Return every line from the one with "really know. Does" through the one with "A simple dark", inclusive, exactly as it appears below.
Start of LISTED ENTRIES
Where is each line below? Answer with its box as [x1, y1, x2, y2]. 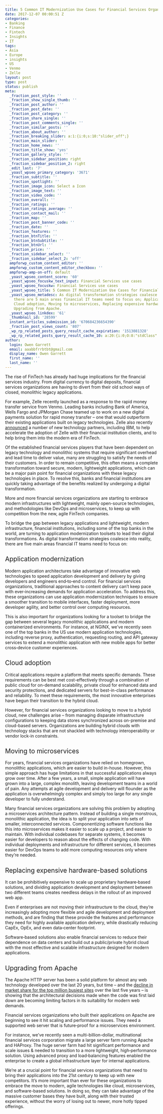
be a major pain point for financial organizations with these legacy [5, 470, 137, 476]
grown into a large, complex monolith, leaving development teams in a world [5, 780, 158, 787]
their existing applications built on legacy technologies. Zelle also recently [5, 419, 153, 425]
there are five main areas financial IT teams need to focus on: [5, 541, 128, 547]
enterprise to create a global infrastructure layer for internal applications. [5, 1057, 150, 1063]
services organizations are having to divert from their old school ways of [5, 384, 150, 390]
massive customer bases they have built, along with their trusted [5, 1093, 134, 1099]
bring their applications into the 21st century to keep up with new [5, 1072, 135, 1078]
End of LISTED ENTRIES
Start of LISTED ENTRIES
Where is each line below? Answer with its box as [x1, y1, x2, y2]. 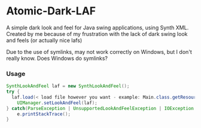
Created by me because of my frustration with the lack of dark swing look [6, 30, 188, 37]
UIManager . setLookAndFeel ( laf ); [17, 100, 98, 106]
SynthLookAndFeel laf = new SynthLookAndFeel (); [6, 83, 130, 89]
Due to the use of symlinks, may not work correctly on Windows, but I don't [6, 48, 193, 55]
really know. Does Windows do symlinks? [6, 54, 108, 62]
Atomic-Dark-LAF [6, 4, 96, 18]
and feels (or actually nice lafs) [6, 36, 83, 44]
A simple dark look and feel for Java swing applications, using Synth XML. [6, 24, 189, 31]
End of LISTED ENTRIES
__EXERCISE ANSWER__.
really know. Does Windows do symlinks? [6, 54, 108, 62]
Atomic-Dark-LAF [6, 4, 96, 18]
and feels (or actually nice lafs) [6, 36, 83, 44]
A simple dark look and feel for Java swing applications, using Synth XML. [6, 24, 189, 31]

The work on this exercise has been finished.